• **Problem details**:
Only one stretch of the data below is wanted: the lines from the one with "party. Data is" through the one with "Marine Protected Area (MPA) network.", repeated exactly.

[Extracted data entries]
- Opening Delimiter -

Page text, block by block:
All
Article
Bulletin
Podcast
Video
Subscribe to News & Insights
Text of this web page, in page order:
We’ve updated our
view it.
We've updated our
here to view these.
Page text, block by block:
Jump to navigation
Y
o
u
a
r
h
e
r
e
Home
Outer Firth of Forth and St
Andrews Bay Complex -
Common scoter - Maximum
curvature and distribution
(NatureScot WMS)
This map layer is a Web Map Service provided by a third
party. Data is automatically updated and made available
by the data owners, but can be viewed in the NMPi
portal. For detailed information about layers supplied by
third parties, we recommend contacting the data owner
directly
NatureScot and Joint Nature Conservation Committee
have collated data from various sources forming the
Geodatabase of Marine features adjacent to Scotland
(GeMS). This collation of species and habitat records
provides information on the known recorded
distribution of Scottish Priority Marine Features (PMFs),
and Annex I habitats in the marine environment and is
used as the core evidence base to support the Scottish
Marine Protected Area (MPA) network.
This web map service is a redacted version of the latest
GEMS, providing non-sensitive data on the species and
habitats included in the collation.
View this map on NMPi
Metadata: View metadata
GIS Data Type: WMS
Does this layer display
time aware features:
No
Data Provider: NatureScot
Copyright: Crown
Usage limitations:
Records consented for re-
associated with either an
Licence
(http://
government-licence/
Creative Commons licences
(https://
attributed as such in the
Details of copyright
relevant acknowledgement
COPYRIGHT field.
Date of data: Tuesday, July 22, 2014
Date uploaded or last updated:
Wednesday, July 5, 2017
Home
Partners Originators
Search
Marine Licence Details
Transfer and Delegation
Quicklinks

- Closing Delimiter -
- Opening Delimiter -

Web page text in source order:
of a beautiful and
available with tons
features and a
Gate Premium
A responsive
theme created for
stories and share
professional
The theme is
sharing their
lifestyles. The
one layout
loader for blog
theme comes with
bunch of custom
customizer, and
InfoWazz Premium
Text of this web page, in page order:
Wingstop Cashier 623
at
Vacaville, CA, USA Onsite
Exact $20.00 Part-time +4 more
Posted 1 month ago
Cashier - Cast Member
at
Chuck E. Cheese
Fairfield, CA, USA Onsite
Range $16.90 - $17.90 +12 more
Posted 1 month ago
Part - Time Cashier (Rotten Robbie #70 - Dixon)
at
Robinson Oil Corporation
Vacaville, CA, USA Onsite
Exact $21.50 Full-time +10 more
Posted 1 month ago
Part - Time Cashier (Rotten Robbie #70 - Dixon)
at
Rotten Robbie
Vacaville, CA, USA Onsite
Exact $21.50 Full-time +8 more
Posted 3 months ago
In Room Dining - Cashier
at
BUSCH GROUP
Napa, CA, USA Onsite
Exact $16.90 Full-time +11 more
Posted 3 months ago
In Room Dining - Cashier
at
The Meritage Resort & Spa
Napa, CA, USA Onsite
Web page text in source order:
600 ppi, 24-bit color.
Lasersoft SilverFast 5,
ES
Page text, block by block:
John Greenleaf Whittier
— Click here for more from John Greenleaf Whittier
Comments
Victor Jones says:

- Closing Delimiter -

• **Written solution**:
party. Data is automatically updated and made available
by the data owners, but can be viewed in the NMPi
portal. For detailed information about layers supplied by
third parties, we recommend contacting the data owner
directly
NatureScot and Joint Nature Conservation Committee
have collated data from various sources forming the
Geodatabase of Marine features adjacent to Scotland
(GeMS). This collation of species and habitat records
provides information on the known recorded
distribution of Scottish Priority Marine Features (PMFs),
and Annex I habitats in the marine environment and is
used as the core evidence base to support the Scottish
Marine Protected Area (MPA) network.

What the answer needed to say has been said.